AXIS Capital Prices $400 Million Of 6.875% Series C Preferred Shares

AXIS Capital Holdings Limited (“AXIS Capital”) (NYSE: AXS) today announced that it has priced an offering of 16,000,000 shares of 6.875% Series C Preferred Shares, par value $0.0125 per share and a liquidation preference of $25.00 per share (or $400,000,000 in aggregate liquidation preference). The offering was made pursuant to an effective shelf registration statement and is expected to close on March 19, 2012, subject to customary closing conditions.

Dividends on the 6.875% Series C Preferred Shares will be payable on a non-cumulative basis only when, as and if declared by our board of directors at a rate equal to 6.875% of the liquidation preference per annum (equivalent to $1.71875 per share).

AXIS Capital has applied to list the 6.875% Series C Preferred Shares on the New York Stock Exchange under the symbol “AXSprC.”

AXIS Capital intends to use the net proceeds from the offering and cash on hand to repurchase any and all of its outstanding 7.50% Series B Preferred Shares pursuant to its previously announced tender offer and to redeem a portion of its outstanding Series A Preferred Shares following consummation of the offering.

In no event will the information contained in this press release regarding the 6.875% Series C Preferred Shares constitute an offer to sell or a solicitation of an offer to buy any 6.875% Series C Preferred Shares or any other securities of AXIS Capital, nor shall there be any sale of the 6.875% Series C Preferred Shares in any jurisdiction in which the offer or sale is not permitted.
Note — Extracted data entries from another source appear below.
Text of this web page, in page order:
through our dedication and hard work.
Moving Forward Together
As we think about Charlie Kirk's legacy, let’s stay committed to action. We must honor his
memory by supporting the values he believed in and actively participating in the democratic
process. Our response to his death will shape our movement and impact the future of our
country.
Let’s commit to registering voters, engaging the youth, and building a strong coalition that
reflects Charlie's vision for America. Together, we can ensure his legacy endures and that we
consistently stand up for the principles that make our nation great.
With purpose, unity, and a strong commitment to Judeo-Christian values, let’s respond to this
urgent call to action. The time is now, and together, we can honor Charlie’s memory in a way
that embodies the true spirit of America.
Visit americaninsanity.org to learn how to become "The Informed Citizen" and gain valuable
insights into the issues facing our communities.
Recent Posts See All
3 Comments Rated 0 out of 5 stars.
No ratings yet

This offering may be made only by means of the preliminary prospectus. You may obtain a copy of the preliminary prospectus and the final prospectus, when available, from the SEC website at Alternatively, the underwriter will arrange to send you these documents if you request them by contacting Wells Fargo Securities, LLC at 1525 West W.T. Harris Boulevard, NC0675, Charlotte, NC 28262, Attention: Syndicate Operations, by calling toll-free: (800) 326-5897 or by emailing:, Attention: Syndicate Operations.

The previously announced tender offer is being made pursuant to the Offer to Purchase dated March 12, 2012 and the related Letter of Transmittal. Under no circumstances shall this press release constitute an offer to buy or the solicitation of an offer to sell AXIS Capital’s 7.50% Series B Preferred Shares.
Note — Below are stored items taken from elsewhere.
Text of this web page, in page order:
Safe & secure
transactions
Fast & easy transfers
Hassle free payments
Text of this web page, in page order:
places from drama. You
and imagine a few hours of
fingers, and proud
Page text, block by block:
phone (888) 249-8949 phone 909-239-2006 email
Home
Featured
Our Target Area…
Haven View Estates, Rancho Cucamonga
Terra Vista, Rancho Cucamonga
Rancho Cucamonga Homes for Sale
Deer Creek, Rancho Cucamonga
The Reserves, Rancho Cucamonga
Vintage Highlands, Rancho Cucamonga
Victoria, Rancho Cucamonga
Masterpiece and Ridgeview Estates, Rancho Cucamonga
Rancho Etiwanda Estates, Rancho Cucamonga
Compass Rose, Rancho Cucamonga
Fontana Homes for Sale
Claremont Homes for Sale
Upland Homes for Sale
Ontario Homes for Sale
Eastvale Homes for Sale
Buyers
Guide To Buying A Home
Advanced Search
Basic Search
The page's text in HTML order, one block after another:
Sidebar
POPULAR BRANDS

AXIS Capital is a Bermuda-based global provider of specialty lines insurance and treaty reinsurance with shareholders’ equity at December 31, 2011 of $5.4 billion and locations in Bermuda, the United States, Europe, Singapore, Canada, Australia and Latin America. Its operating subsidiaries have been assigned a rating of “A+” (“Strong”) by Standard & Poor’s and “A” (“Excellent”) by A.M. Best.

Cautionary Note Regarding Forward-Looking Statements

This release contains forward-looking statements within the meaning of the U.S. federal securities laws. Forward-looking statements contained in this release include our expectations regarding market conditions and information regarding our estimates of losses related to natural disasters. These statements involve risks, uncertainties and assumptions. Actual events or results may differ materially from our expectations. Important factors that could cause actual events or results to be materially different from our expectations include the occurrence and magnitude of natural and man-made disasters; actual claims exceeding our loss reserves; general economic, capital and credit market conditions; the failure of any of the loss limitation methods we employ; the effects of emerging claims, coverage and regulatory issues; the failure of our cedants to adequately evaluate risks; inability to obtain additional capital on favorable terms, or at all; the loss of one or more key executives; a decline in our ratings with rating agencies; loss of business provided to us by our major brokers; changes in accounting policies or practices; the use of industry catastrophe models and changes to these models; changes in governmental regulations; increased competition; changes in the political environment of certain countries in which we operate or underwrite business; fluctuations in interest rates, credit spreads, equity prices and/or currency values, and the other factors set forth in our most recent report on Form 10-K and other documents on file with the Securities and Exchange Commission. We undertake no obligation to update or revise publicly any forward-looking statements, whether as a result of new information, future events or otherwise.